• _DATA FOR PROCESSING_

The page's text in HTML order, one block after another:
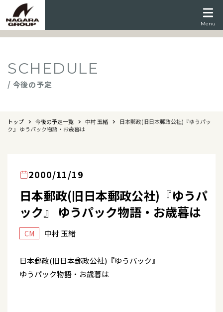
Menu
SCHEDULE
/ 今後の予定
トップ 今後の予定一覧 中村 玉緒
日本郵政(旧日本郵政公社)『ゆうパッ
ク』 ゆうパック物語・お歳暮は
2000/11/19
日本郵政(旧日本郵政公社)『ゆうパ
ック』 ゆうパック物語・お歳暮は
CM 中村 玉緒
日本郵政(旧日本郵政公社)『ゆうパック』
ゆうパック物語・お歳暮は
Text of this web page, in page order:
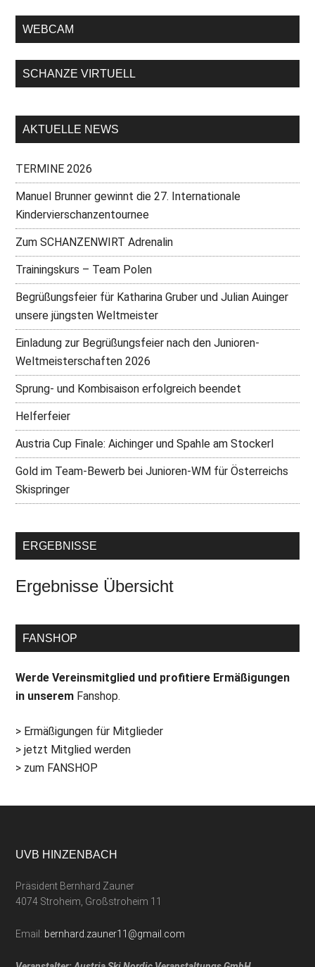
WEBCAM
SCHANZE VIRTUELL
AKTUELLE NEWS
TERMINE 2026
Manuel Brunner gewinnt die 27. Internationale
Kindervierschanzentournee
Zum SCHANZENWIRT Adrenalin
Trainingskurs – Team Polen
Begrüßungsfeier für Katharina Gruber und Julian Auinger
unsere jüngsten Weltmeister
Einladung zur Begrüßungsfeier nach den Junioren-
Weltmeisterschaften 2026
Sprung- und Kombisaison erfolgreich beendet
Helferfeier
Austria Cup Finale: Aichinger und Spahle am Stockerl
Gold im Team-Bewerb bei Junioren-WM für Österreichs
Skispringer
ERGEBNISSE
Ergebnisse Übersicht
FANSHOP
Werde Vereinsmitglied und profitiere Ermäßigungen
in unserem Fanshop.
> Ermäßigungen für Mitglieder
> jetzt Mitglied werden
> zum FANSHOP
UVB HINZENBACH
Präsident Bernhard Zauner
4074 Stroheim, Großstroheim 11
Email: bernhard.zauner11@gmail.com
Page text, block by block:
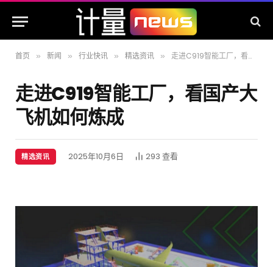
首页 » 新闻 » 行业快讯 » 精选资讯 » 走进C919智能工厂，看国产大飞机如何炼成
走进C919智能工厂，看国产大
飞机如何炼成
精选资讯 2025年10月6日 293 查看
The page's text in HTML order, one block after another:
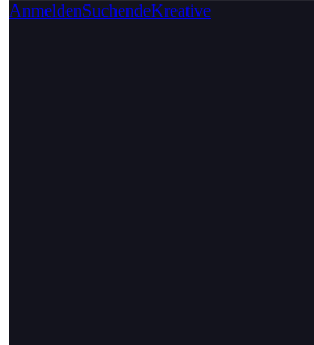
AnmeldenSuchendeKreative
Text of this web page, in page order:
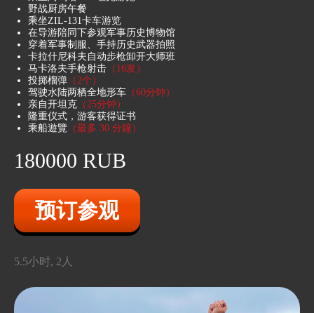
野战厨房午餐
乘坐ZIL-131卡车游览
在导游陪同下参观军事历史博物馆
穿着军事制服、手持历史武器拍照
卡拉什尼科夫自动步枪卸开大师班
马卡洛夫手枪射击 （16发）
投掷榴弹 （2个）
驾驶水陆两栖全地形车 （60分钟）
亲自开坦克 （25分钟）
隆重仪式，游客获得证书
乘船遊覽 （最多 30 分鐘）
180000 RUB
预订参观
5.5小时, 2人
你会爱上它的
学习驾驶欧洲最大的水陆两栖全地形车，
穿越风景如画的松树林和真正的沼泽地！
下水，也可以在结冰的伊克夏水库中驰
骋，感受微风拂面。
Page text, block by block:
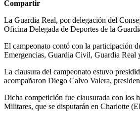
Compartir
La Guardia Real, por delegación del
Oficina Delegada de Deportes de la
El campeonato contó con la participación
Emergencias, Guardia Civil, Guardia Real
La clausura del campeonato estuvo
acompañaron Diego Calvo Valera,
Dicha competición fue clausurada con los
Militares, que se disputarán en Charlotte
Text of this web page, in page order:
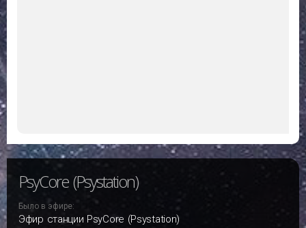
PsyCore (Psystation)
Было в эфире:
Эфир станции PsyCore (Psystation)

• _EXERCISE_
What lines above mention "Guardia"? Copy each one.

• _OUTPUT BELOW_
La Guardia Real, por delegación del
Emergencias, Guardia Civil, Guardia Real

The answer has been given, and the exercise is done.